We investigate systematically the micromechanics of compaction in two carbonates of porosity above 30%, Majella grainstone and Saint Maximin limestone. The composition, grain size and pore surface area of these rocks were determined. Hydrostatic compression experiments were performed in dry and wet conditions beyond the onset of grain crushing pore collapse. A significant weakening effect of water was observed in both rocks. Series of conventional triaxial experiments were performed in dry conditions at confining pressures ranging from 3 to 31MPa. Microstructural observations were carried out on the deformed samples.

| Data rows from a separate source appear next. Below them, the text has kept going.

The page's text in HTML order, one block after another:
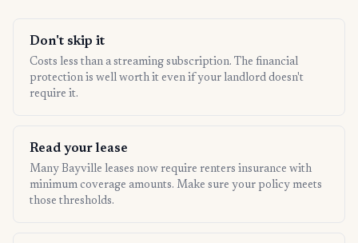
Don't skip it
Costs less than a streaming subscription. The financial
protection is well worth it even if your landlord doesn't
require it.
Read your lease
Many Bayville leases now require renters insurance with
minimum coverage amounts. Make sure your policy meets
those thresholds.

Results show that the mechanical behaviour of these high porosity carbonates is dominated by shear-enhanced compaction associated in most cases with strain hardening. Stress induced cracking and grain crushing are the dominant micromechanisms of deformation in both rocks. In Majella grainstone compactive shear bands appeared at low confinement, in qualitative agreement with the deformation bands observed in the field. At higher pressures, compaction localization was inhibited and homogeneous cataclastic flow developed. In Saint-Maximin limestone, compaction localization was observed in all deformed samples. An increasing number of compactive shear bands at various orientations appeared with increasing strain. Our new data suggest that compaction localization in an important feature of the mechanical compaction in carbonates of high porosity.